Here’s one quick, simple exercise to get creative muscles warmed up. We learned it from David’s mentor, Bob McKim, back when David was a product design student. It’s called Thirty Circles, and you can do it on your own or in a group. The goal is to push people to test their creativity by turning circles into recognizable objects in a very short period of time.
Tool: Thirty Circles Exercise
Participants: Solo or groups of any size
Time: 3 minutes, plus discussion
Supplies: Pen and a piece of paper (per person) with 30 blank circles on it of approximately the same size. (Template here. We recommend printing it on an oversized sheet of paper. You can also just ask everyone to draw their own 30 circles on a blank piece of paper.)
Step 1: Give each participant one 30 Circles sheet of paper and something to draw with.
Step 2: Turn as many of the blank circles as possible into recognizable objects in three minutes (think clock faces, billiard balls, etc.)
Step 3: Compare results. Look for the quantity or fluency of ideas. How many people filled in ten, fifteen, twenty or more circles? (Typically most people don’t finish.) Next, look for diversity or flexibility in ideas. See if the ideas are derivative (a basketball, a baseball, a volleyball) or distinct (a planet, a cookie, a happy face). Did anyone “break the rules” and combine circles (a snowman or a traffic light)? Were the rules explicit, or just assumed?
Besides being a great warm-up exercise, Thirty Circles offers a quick lesson about ideation.

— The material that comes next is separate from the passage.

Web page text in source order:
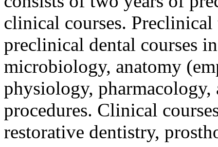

When you generate ideas, you are balancing two goals: fluency (the speed and quantity of ideas) and flexibility (ideas that are truly different and distinct). We know from experience that it’s easier to have a great idea if you have many to choose from. But if you have a lot of ideas that are just variations on a theme, you might really only have one idea with twenty-nine other versions. When you combine fluency and flexibility, you can generate a rich array of concepts to choose from.